As a former wrestler in Ohio, I began every single season from the time I started competing as a fifth-grader with the goal of one day becoming a state qualifier.

It gave me - and countless of others in the sport - a reason to dig deeper each practice in order to answer the only question that mattered: Did you make state?

Being able to answer it with "yes" automatically bought you respect and put you in an exclusive club.

That hasn't been the case in recent years in Arizona for cross country and wrestling in Class 5A.

All varsity competitors automatically qualified for the state meet making a mockery of the process.

It was a terrible idea that crowded the course with individuals that didn't deserve to compete at the state's highest level or turned wrestlers into human first-round forfeits for a higher seeded wrestler.

A state event should be reserved for the very best; not just anyone who had the ability to lace a pair of running shoes or snap on headgear.

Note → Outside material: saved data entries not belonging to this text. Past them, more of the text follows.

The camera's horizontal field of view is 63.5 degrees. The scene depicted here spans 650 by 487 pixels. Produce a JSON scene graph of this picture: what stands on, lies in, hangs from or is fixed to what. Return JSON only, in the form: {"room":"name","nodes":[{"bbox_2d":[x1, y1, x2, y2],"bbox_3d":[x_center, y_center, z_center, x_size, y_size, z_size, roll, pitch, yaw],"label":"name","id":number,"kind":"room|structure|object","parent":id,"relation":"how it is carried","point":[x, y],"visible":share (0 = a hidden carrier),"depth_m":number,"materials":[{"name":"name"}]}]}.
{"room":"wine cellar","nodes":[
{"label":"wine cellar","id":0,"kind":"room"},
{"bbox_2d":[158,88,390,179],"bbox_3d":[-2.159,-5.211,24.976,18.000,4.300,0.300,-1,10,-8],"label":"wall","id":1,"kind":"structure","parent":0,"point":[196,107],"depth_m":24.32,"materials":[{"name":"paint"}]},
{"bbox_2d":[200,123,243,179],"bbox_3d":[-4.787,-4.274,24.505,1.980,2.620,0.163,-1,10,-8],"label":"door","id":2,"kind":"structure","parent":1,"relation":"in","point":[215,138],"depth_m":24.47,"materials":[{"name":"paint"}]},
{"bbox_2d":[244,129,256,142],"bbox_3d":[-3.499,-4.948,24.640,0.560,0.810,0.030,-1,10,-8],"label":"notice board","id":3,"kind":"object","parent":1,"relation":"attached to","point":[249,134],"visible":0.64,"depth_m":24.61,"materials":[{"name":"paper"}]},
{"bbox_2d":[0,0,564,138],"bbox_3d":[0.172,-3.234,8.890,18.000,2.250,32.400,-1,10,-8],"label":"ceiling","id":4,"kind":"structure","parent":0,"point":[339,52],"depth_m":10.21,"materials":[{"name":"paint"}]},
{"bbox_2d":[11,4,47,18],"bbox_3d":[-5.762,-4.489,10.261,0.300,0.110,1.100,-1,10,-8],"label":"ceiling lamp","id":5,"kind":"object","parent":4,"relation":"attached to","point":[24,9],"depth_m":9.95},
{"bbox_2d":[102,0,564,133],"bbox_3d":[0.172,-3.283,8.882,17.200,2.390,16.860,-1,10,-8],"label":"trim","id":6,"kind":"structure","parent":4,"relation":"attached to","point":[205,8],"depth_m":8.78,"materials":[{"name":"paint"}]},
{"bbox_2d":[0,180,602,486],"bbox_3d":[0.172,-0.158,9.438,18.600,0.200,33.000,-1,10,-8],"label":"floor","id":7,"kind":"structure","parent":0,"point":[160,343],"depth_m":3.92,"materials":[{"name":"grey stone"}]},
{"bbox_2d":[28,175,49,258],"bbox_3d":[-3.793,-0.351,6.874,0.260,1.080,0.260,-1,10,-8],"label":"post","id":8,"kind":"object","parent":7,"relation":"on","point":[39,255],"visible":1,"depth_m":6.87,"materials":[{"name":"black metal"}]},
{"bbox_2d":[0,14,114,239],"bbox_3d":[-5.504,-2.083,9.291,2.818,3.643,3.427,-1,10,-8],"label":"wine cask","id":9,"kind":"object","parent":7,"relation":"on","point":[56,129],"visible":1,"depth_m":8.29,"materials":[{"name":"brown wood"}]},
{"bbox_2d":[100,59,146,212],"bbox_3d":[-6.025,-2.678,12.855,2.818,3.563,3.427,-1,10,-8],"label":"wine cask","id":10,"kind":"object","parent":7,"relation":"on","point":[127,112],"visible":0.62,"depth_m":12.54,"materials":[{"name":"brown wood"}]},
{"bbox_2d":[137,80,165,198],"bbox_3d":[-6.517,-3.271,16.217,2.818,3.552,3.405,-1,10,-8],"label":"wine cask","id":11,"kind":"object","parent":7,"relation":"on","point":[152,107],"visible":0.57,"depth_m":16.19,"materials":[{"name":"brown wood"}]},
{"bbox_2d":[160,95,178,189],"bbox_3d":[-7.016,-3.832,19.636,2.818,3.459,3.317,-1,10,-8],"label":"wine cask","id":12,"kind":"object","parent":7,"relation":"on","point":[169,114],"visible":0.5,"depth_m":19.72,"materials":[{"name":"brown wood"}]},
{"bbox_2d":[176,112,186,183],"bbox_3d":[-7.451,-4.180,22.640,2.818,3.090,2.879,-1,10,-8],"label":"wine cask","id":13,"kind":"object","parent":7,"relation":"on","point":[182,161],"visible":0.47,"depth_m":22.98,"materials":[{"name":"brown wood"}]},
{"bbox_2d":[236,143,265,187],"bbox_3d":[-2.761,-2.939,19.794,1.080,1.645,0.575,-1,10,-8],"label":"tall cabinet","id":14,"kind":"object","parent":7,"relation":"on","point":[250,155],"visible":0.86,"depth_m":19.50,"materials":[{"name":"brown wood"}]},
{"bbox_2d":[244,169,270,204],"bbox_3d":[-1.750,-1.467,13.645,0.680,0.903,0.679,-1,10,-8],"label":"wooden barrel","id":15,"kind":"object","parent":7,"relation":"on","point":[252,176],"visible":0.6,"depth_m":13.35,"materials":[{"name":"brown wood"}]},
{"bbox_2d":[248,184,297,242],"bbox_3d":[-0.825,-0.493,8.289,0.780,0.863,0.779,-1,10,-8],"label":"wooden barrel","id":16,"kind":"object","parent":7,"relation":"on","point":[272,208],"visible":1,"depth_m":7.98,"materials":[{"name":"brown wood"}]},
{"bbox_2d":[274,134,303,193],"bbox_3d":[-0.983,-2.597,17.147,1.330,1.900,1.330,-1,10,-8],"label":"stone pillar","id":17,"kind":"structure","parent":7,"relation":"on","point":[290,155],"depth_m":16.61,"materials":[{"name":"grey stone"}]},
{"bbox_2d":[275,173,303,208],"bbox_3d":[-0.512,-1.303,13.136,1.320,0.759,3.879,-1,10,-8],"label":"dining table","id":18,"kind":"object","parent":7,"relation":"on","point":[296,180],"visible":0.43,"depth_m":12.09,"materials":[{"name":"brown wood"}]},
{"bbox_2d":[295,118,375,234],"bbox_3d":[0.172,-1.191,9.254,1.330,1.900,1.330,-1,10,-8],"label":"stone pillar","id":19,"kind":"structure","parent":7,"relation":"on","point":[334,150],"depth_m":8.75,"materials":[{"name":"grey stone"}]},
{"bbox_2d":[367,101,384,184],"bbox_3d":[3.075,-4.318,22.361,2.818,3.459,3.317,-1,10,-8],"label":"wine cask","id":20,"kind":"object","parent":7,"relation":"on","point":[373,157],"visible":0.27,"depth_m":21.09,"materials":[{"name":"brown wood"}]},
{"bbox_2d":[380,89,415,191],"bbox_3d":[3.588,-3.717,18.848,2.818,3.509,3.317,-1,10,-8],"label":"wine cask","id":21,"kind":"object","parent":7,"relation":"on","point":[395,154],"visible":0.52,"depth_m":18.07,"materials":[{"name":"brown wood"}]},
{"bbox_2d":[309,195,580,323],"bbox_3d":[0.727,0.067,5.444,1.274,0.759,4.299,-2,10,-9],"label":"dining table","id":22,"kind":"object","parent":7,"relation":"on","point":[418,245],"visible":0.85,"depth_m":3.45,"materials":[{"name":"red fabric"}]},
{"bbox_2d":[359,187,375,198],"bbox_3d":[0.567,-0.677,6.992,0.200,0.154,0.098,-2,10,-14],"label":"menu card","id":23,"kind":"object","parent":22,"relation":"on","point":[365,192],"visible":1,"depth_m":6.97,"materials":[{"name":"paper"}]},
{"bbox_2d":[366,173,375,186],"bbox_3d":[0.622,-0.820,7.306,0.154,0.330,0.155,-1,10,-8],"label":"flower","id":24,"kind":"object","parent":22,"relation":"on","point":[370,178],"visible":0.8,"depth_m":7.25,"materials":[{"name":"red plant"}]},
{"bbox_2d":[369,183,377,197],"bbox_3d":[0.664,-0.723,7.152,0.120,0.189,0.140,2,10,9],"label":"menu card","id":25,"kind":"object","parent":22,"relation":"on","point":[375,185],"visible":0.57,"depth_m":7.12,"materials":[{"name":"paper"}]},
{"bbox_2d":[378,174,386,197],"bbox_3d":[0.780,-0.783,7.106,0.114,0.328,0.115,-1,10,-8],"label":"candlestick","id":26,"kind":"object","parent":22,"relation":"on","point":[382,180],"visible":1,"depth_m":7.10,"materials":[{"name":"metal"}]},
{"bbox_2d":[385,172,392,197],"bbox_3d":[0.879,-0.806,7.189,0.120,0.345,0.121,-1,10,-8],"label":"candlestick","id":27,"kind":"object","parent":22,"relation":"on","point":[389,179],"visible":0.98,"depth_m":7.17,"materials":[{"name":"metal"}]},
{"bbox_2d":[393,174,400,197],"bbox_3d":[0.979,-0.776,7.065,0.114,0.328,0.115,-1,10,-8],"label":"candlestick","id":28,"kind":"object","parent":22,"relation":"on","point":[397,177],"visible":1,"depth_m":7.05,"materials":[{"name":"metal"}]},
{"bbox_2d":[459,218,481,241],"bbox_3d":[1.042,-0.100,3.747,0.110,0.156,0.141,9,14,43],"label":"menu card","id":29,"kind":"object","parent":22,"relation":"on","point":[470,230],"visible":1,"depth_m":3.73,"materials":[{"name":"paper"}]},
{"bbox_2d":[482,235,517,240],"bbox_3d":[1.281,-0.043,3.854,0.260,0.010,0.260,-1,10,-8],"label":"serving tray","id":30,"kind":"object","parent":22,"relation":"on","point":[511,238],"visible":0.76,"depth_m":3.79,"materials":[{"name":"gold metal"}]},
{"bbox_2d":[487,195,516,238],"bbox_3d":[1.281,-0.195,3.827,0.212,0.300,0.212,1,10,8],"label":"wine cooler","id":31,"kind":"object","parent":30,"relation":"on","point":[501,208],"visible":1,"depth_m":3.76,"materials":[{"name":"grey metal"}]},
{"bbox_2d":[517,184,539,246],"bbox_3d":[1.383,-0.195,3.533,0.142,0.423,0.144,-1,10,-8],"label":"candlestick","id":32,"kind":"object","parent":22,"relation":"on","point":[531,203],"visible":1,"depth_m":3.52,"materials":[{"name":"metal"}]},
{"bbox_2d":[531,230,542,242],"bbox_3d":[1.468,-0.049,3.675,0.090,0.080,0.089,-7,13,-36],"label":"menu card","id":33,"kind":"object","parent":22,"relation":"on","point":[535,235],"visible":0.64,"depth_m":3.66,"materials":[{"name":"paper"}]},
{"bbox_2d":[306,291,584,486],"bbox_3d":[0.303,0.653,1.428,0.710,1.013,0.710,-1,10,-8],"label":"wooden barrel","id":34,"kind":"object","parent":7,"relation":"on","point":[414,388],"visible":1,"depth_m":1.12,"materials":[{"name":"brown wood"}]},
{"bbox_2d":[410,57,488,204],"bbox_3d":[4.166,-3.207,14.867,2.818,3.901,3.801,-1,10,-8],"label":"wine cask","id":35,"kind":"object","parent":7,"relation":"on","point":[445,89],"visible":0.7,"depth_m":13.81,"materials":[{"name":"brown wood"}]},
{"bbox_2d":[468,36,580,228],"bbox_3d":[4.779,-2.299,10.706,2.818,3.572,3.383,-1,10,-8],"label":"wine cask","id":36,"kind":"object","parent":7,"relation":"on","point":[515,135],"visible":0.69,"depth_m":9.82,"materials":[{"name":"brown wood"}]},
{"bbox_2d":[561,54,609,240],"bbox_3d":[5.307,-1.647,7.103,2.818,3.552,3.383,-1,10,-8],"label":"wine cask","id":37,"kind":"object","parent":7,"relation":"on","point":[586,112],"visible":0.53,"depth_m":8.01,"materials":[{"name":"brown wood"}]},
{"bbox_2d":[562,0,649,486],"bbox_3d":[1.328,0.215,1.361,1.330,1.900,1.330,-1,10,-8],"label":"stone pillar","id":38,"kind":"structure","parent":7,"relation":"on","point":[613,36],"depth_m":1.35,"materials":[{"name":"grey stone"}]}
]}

That's why I love the fact that the Arizona Interscholastic Association has completely overhauled the way individual state tournaments are conducted.

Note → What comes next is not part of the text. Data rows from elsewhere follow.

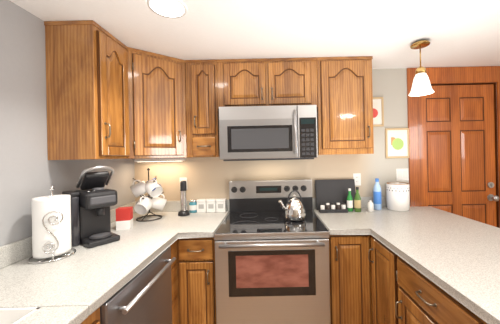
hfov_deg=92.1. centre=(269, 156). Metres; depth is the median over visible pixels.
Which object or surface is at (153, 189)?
mug tree
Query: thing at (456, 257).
countertop
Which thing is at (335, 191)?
baking tray
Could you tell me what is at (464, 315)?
base cabinet
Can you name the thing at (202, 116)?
upper cabinet
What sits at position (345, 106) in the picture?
upper cabinet
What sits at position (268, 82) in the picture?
upper cabinet
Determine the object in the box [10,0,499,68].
ceiling
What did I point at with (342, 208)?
spice rack
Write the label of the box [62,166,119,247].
coffee maker
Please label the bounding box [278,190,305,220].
kettle
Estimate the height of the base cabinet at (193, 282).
0.868 m
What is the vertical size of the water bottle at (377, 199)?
0.282 m
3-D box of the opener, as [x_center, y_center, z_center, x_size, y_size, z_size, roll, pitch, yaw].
[-0.759,0.364,2.110,0.100,0.303,0.100,-1,0,0]
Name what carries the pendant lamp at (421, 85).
hanging from the ceiling
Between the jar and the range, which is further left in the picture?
the jar
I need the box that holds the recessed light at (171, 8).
[146,0,186,17]
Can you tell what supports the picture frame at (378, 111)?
attached to the wall at (209, 177)
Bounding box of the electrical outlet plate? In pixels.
[353,173,360,185]
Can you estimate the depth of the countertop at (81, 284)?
1.12 m
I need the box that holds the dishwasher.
[100,247,175,323]
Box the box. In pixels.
[116,206,132,230]
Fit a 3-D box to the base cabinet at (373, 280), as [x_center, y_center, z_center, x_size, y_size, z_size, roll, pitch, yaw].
[0.977,0.956,1.445,0.687,0.868,0.430,-1,0,0]
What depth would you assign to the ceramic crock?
2.08 m
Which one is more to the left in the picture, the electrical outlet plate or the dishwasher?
the dishwasher
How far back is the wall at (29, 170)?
1.27 m
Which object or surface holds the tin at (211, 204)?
on the countertop at (81, 284)
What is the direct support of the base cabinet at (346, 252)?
on the floor
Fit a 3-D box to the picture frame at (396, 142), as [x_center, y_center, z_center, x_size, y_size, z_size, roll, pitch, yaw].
[1.206,-0.126,2.271,0.227,0.285,0.017,-1,0,0]
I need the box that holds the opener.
[178,181,189,215]
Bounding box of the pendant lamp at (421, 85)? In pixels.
[408,40,433,96]
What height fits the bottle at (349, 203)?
0.202 m
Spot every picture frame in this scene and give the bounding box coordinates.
[373,97,383,126]
[385,128,408,158]
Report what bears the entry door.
in the wall at (209, 177)
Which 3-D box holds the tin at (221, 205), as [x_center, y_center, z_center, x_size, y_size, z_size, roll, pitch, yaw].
[-0.450,0.450,2.222,0.085,0.117,0.070,-1,0,0]
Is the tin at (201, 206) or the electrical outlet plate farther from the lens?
the electrical outlet plate
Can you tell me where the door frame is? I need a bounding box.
[407,66,499,227]
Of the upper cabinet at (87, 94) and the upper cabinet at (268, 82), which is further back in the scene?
the upper cabinet at (268, 82)
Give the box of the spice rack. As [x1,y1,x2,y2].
[319,203,347,212]
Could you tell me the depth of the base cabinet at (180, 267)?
1.64 m
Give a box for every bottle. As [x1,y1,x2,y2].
[347,188,352,211]
[354,187,360,211]
[367,200,373,211]
[373,178,381,209]
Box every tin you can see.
[197,199,206,212]
[206,198,216,211]
[216,198,226,211]
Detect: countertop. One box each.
[0,200,229,323]
[312,196,499,323]
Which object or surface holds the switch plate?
attached to the wall at (209, 177)
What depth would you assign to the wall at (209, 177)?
2.28 m
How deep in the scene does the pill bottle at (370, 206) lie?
2.08 m
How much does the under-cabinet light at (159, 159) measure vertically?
0.028 m
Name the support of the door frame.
attached to the wall at (209, 177)
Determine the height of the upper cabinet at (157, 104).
0.803 m
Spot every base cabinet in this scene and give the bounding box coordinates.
[81,238,188,323]
[185,237,215,323]
[328,235,363,323]
[364,235,403,323]
[384,245,455,323]
[456,300,486,323]
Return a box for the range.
[214,179,330,323]
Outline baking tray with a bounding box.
[315,179,355,209]
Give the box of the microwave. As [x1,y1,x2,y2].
[219,105,317,160]
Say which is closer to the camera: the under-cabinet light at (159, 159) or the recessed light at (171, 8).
the recessed light at (171, 8)
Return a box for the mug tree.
[130,168,166,221]
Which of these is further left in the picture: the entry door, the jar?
the jar
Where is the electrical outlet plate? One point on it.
(357, 177)
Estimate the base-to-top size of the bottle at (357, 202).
0.217 m
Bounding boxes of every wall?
[0,0,134,246]
[134,68,499,227]
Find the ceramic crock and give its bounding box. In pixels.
[386,182,409,211]
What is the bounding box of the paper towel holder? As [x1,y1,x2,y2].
[27,186,75,263]
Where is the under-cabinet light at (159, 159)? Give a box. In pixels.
[134,158,185,161]
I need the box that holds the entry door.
[417,84,498,226]
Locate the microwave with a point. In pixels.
(281, 132)
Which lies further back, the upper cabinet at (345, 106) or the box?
the upper cabinet at (345, 106)
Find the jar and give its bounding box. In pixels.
[189,199,196,212]
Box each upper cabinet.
[44,20,129,159]
[93,47,186,159]
[185,59,219,157]
[217,57,317,108]
[317,56,373,154]
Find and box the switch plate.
[396,168,408,180]
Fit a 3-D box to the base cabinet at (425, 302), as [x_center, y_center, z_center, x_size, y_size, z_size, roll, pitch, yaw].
[1.005,0.955,1.038,0.631,0.868,0.678,-1,0,0]
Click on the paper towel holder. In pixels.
(51, 225)

The laughing can stop, the head shaking will lessen and the college recruiters will have a better idea of who to focus on now that the changes have been made.

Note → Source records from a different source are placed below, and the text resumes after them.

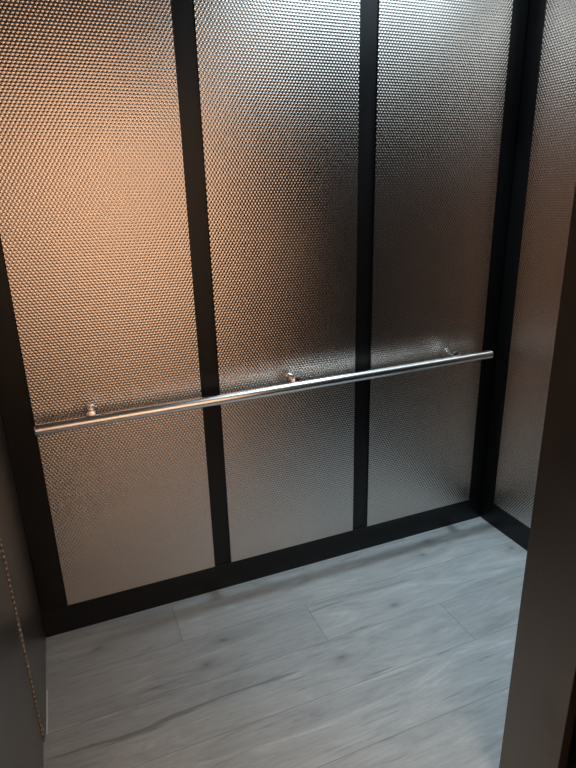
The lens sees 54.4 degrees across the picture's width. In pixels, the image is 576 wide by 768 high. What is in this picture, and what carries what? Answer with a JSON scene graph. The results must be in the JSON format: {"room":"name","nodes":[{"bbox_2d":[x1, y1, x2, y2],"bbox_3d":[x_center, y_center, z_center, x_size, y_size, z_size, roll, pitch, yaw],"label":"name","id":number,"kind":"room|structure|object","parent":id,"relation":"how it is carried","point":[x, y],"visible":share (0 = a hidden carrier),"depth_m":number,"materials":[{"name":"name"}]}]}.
{"room":"elevator interior","nodes":[
{"label":"elevator interior","id":0,"kind":"room"},
{"bbox_2d":[0,0,529,633],"bbox_3d":[-0.012,-0.332,2.112,2.130,2.400,0.029,-9,20,-21],"label":"wall","id":1,"kind":"structure","parent":0,"point":[529,0],"depth_m":2.35,"materials":[{"name":"black metal"}]},
{"bbox_2d":[0,235,67,611],"bbox_3d":[-0.903,-0.244,1.736,0.092,2.283,0.011,-9,20,-21],"label":"trim","id":2,"kind":"structure","parent":1,"relation":"attached to","point":[15,402],"depth_m":1.90,"materials":[{"name":"black metal"}]},
{"bbox_2d":[0,0,214,604],"bbox_3d":[-0.595,-0.267,1.859,0.570,2.233,0.014,-9,20,-21],"label":"panel","id":3,"kind":"object","parent":1,"relation":"attached to","point":[94,232],"visible":1,"depth_m":1.82,"materials":[{"name":"metal"}]},
{"bbox_2d":[171,0,230,564],"bbox_3d":[-0.300,-0.337,1.966,0.069,2.283,0.008,-9,20,-21],"label":"trim","id":4,"kind":"structure","parent":1,"relation":"attached to","point":[182,11],"depth_m":1.93,"materials":[{"name":"black metal"}]},
{"bbox_2d":[41,496,481,637],"bbox_3d":[0.024,0.756,2.456,2.030,0.117,0.014,-9,20,-21],"label":"baseboard","id":5,"kind":"structure","parent":1,"relation":"attached to","point":[66,618],"depth_m":2.37,"materials":[{"name":"black metal"}]},
{"bbox_2d":[33,348,493,435],"bbox_3d":[0.022,-0.005,2.144,1.839,0.073,0.099,-9,20,-21],"label":"handrail","id":6,"kind":"object","parent":1,"relation":"attached to","point":[91,418],"visible":1,"depth_m":2.04,"materials":[{"name":"metal"}]},
{"bbox_2d":[193,0,359,561],"bbox_3d":[-0.001,-0.358,2.083,0.571,2.233,0.014,-9,20,-21],"label":"panel","id":7,"kind":"object","parent":1,"relation":"attached to","point":[278,80],"visible":1,"depth_m":2.02,"materials":[{"name":"metal"}]},
{"bbox_2d":[353,0,377,528],"bbox_3d":[0.295,-0.428,2.191,0.072,2.283,0.008,-9,20,-21],"label":"trim","id":8,"kind":"structure","parent":1,"relation":"attached to","point":[368,8],"depth_m":2.14,"materials":[{"name":"black metal"}]},
{"bbox_2d":[366,0,512,525],"bbox_3d":[0.596,-0.450,2.309,0.572,2.233,0.014,-9,20,-21],"label":"panel","id":9,"kind":"object","parent":1,"relation":"attached to","point":[442,64],"visible":1,"depth_m":2.25,"materials":[{"name":"metal"}]},
{"bbox_2d":[469,0,528,498],"bbox_3d":[0.897,-0.520,2.417,0.079,2.283,0.011,-9,20,-21],"label":"trim","id":10,"kind":"structure","parent":1,"relation":"attached to","point":[520,8],"depth_m":2.37,"materials":[{"name":"black metal"}]},
{"bbox_2d":[43,517,575,767],"bbox_3d":[0.257,1.005,1.929,2.080,0.030,1.301,-9,20,-21],"label":"floor","id":11,"kind":"structure","parent":0,"point":[399,653],"depth_m":1.94,"materials":[{"name":"grey wood"}]},
{"bbox_2d":[46,690,47,734],"bbox_3d":[-0.776,1.055,1.804,0.006,0.005,0.178,-9,20,-21],"label":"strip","id":12,"kind":"object","parent":11,"relation":"on","point":[46,690],"visible":1,"depth_m":1.80,"materials":[{"name":"grey metal"}]},
{"bbox_2d":[569,717,575,754],"bbox_3d":[0.966,-0.093,1.326,0.866,2.400,0.030,-9,20,-21],"label":"wall","id":13,"kind":"structure","parent":0,"point":[573,740],"depth_m":1.61,"materials":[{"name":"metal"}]},
{"bbox_2d":[499,181,575,767],"bbox_3d":[0.607,0.129,1.165,0.030,2.100,0.172,-9,20,-21],"label":"trim","id":14,"kind":"structure","parent":13,"relation":"attached to","point":[541,704],"depth_m":1.28,"materials":[{"name":"metal"}]},
{"bbox_3d":[1.168,-0.319,1.981,0.029,2.400,1.099,-9,20,-21],"label":"wall","id":15,"kind":"structure","parent":0,"visible":0},
{"bbox_2d":[480,496,529,550],"bbox_3d":[1.178,0.767,2.330,0.014,0.120,1.085,-9,20,-21],"label":"baseboard","id":16,"kind":"structure","parent":15,"relation":"attached to","point":[494,515],"depth_m":2.65,"materials":[{"name":"black metal"}]},
{"bbox_2d":[482,0,546,502],"bbox_3d":[0.959,-0.514,2.390,0.014,2.280,0.082,-9,20,-21],"label":"trim","id":17,"kind":"structure","parent":15,"relation":"attached to","point":[537,10],"depth_m":2.35,"materials":[{"name":"black metal"}]},
{"bbox_2d":[494,0,575,527],"bbox_3d":[1.155,-0.342,1.941,0.014,2.230,0.952,-9,20,-21],"label":"panel","id":18,"kind":"object","parent":15,"relation":"attached to","point":[552,167],"visible":0.83,"depth_m":2.23,"materials":[{"name":"metal"}]},
{"bbox_3d":[-0.735,0.002,1.173,0.038,2.400,1.272,-9,20,-21],"label":"wall","id":19,"kind":"structure","parent":0,"visible":0},
{"bbox_2d":[0,548,43,767],"bbox_3d":[-0.623,0.091,0.978,0.004,2.350,0.788,-9,20,-21],"label":"panel","id":20,"kind":"object","parent":19,"relation":"attached to","point":[21,741],"visible":1,"depth_m":1.40,"materials":[{"name":"metal"}]},
{"bbox_2d":[0,411,45,740],"bbox_3d":[-0.857,-0.091,1.530,0.010,2.344,0.464,-9,20,-21],"label":"panel","id":21,"kind":"object","parent":19,"relation":"attached to","point":[13,542],"visible":0.94,"depth_m":1.72,"materials":[{"name":"metal"}]}
]}

The biggest loser in all of this might be the Kukulski Brothers, the company that the AIA has a contract with for their entire trophy needs because the order is going to be a whole lot less this season.

As a whole the decision to reduce the number of region and state tournaments is viewed as a positive step.

The AIA did it mostly for financial reasons - it's a 21 percent reduction across the board - as fewer venues need to be rented, fewer trophies need to be bought, less travel is made and the total number of events for individual and team tournaments has been curtailed from 1,577 to 1,251 for 14 sports.

That's all well and good. In these times everyone needs a financial break. Save as much money as possible and do some good with it.

Additionally, being an Arizona state champion will also be held in a higher regard to recruiters now that the state title isn't a watered down sham.

I have talked to numerous college recruiters for wrestling over the years. Several of them said Arizona state champions can sometimes become an afterthought because there were too many (six per weight class) of them to look at.

If they didn't compete in national events they rarely got a sniff because winning a state tournament in Arizona was the equivalent of winning a regular season tournament in other states.

Arizona has 186 wrestling schools, including Mountain Pointe and Desert Vista, and in previous years there were six divisions, meaning a state champion was the best out of about 30 other competitors at most.

When comparing that to California (where one state champion is named for the entire state), Ohio (700 schools/three state champions) and other wrestling rich states it used to be laughable.

Now that changes with this improved process. There will now be three state champions per weight class and the field is determined by sectional tournaments.

In other words, they will have to earn their way to being a state qualifier.

And from this point forward it doesn't ring hollow. They will be part of an exclusive club.